Refusing to Take Medications Can Land You in Prison


Some medical conditions are such a threat to public health that officials in a number of countries have sentenced patients to prison for refusing to take their medications.  While this sounds unbelievable, it’s a practice that has been in place for a few decades, and the idea has even been floated by lawmakers in the United States as well.  In fact, some believe that such a penalty is a foregone conclusion if we ever experience a contagious outbreak that threatens the general population.
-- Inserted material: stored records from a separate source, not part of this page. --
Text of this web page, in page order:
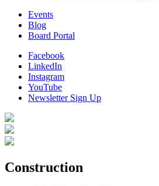
Events
Blog
Board Portal
Facebook
LinkedIn
Instagram
YouTube
Newsletter Sign Up
Construction
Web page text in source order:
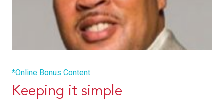
*Online Bonus Content
Keeping it simple
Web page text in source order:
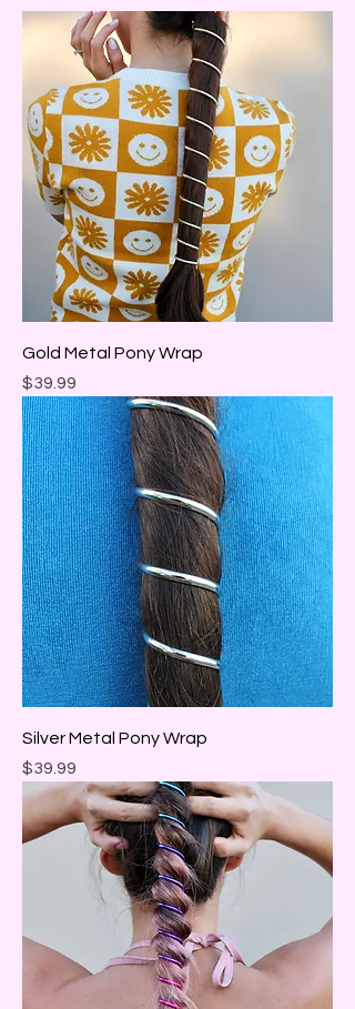
Gold Metal Pony Wrap
Price
$39.99
Silver Metal Pony Wrap
Price
$39.99
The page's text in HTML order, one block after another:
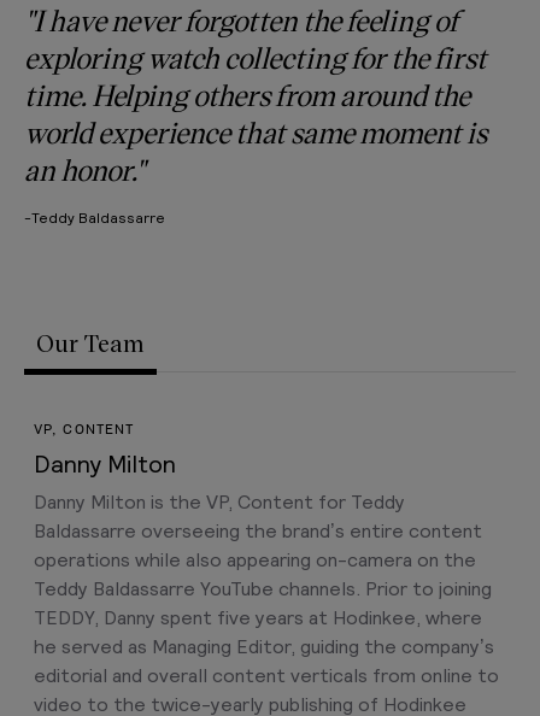
"I have never forgotten the feeling of
exploring watch collecting for the first
time. Helping others from around the
world experience that same moment is
an honor."
-Teddy Baldassarre
Our Team
VP, CONTENT
Danny Milton
Danny Milton is the VP, Content for Teddy
Baldassarre overseeing the brand’s entire content
operations while also appearing on-camera on the
Teddy Baldassarre YouTube channels. Prior to joining
TEDDY, Danny spent five years at Hodinkee, where
he served as Managing Editor, guiding the company’s
editorial and overall content verticals from online to
video to the twice-yearly publishing of Hodinkee
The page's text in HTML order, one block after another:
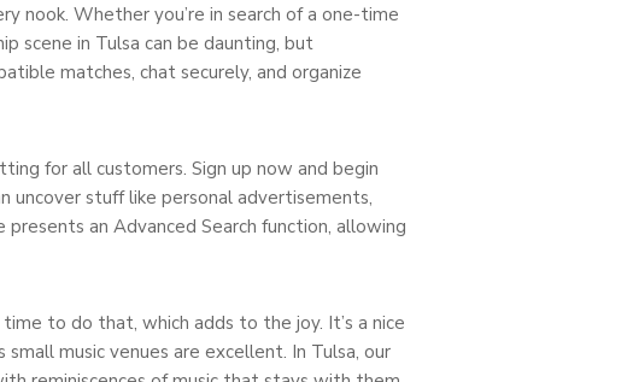
nook. Whether you’re in search of a one-time
scene in Tulsa can be daunting, but
matches, chat securely, and organize
for all customers. Sign up now and begin
uncover stuff like personal advertisements,
an Advanced Search function, allowing
to do that, which adds to the joy. It’s a nice
music venues are excellent. In Tulsa, our
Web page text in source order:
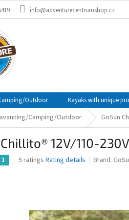
info@adventurecentrumshop.cz
Outdoor Kayaks with unique
Camping/Outdoor GoSun
12V/110-
The
5 ratings Rating details Brand:
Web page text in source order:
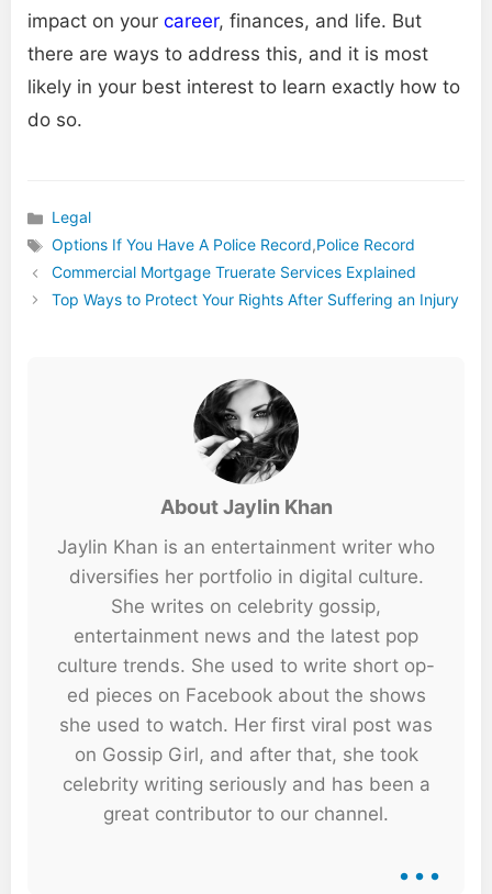
impact on your career, finances, and life. But
there are ways to address this, and it is most
likely in your best interest to learn exactly how to
do so.
Categories
Legal
Tags
Options If You Have A Police Record,Police Record
Commercial Mortgage Truerate Services Explained
Top Ways to Protect Your Rights After Suffering an Injury
About Jaylin Khan
Jaylin Khan is an entertainment writer who
diversifies her portfolio in digital culture.
She writes on celebrity gossip,
entertainment news and the latest pop
culture trends. She used to write short op-
ed pieces on Facebook about the shows
she used to watch. Her first viral post was
on Gossip Girl, and after that, she took
celebrity writing seriously and has been a
great contributor to our channel.
...
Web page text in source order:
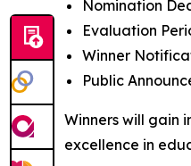
Nomination
Evaluation
Winner
Public
Winners will gain
excellence in

Inspiration for trying to legislate similar laws in the United States comes from cases in Nigeria where people who are infected with tuberculosis have been imprisoned for the duration of their treatments.  Some treatments can last for as long as two years, and there’s also a chance that the infection can re-emerge over the course of time as well.  Consequently, if patients do not take their medicine, and follow other precautions to minimize their threat to the public, they can be locked up for a long period of time, even indefinitely if a judge is so inclined.


Effective Deterrence?

Unfortunately, these extreme measures are proving to be somewhat beneficial as they virtually guarantee that people who are carriers of contagious diseases are being monitored and properly treated. This has sent signals to officials to double-down on this policy, expand enforcement, and incarcerate the ill and infirm for as long as they deem appropriate.


While some can argue that if people take their medication as directed, and follow instructions from their physicians, then they will never have to encounter this problem.  On the other hand, having access to medication, coping with side effects and taking meds that are ineffective can all influence whether or not someone complies.  It’s mitigating factors such as these that are overlooked by the legal system, and patients have little recourse when they are used against them.



One thing that has emerged from these policies is that people who are imprisoned for contagious diseases are becoming marginalized by society.  It’s difficult to get a job or rent a suitable place to live, and children of infected parents are often the target of ridicule and bullying.  Additionally, patients need to undergo constant monitoring and inspections by officials after release to ensure that they’re compliant over the long-term.  In other words, simply getting sick and not doing what the government tells them is enough to cast a dark cloud over patients for the rest of their lives.


Fortunately, we’ve been lucky that contagious outbreaks have been contained in this country in recent history.  However, it’s just a matter of time before some nasty bug starts circulating among the general population, and officials will be inclined to take extreme measures to show they are keeping its spread at bay.  In fact, infected individuals will probably be targeted and aggressively-pursued as officials make an example out of them in order to show the public that they’re doing something to respond to the crisis.


Government Roundup Waiting in the Wings

This is one of the reasons that FEMA has built so many compounds across the country.  While they’re currently being used to house illegal immigrants, they can easily be re-purposed to contain disease-carrying individuals until whoever is in charge decides that they’re free to go.  So, the government does have a plan for this type of contingency, and there’s no doubt that they will be put into effect once that day comes.


Another concern of civil libertarians is that these programs can be abused by opportunistic politicians as a way to essentially quarantine undesirable individuals if the opportunity presents itself.  In fact, we don’t have to look far in our history to see how hysterics and flimsy evidence can be more than enough to generate momentum and public support for the intrusion of the government into our lives.


Put yourself in a similar situation, and imagine how you would react if the government was trying to forcibly-quarantine you or someone in your family.  This is something that is hard to imagine, yet it’s also not beyond the realm of possibility when the next contagious outbreak occurs.  Consequently, it’s important to be prepared so that you’ll have options to fall back on when that time comes.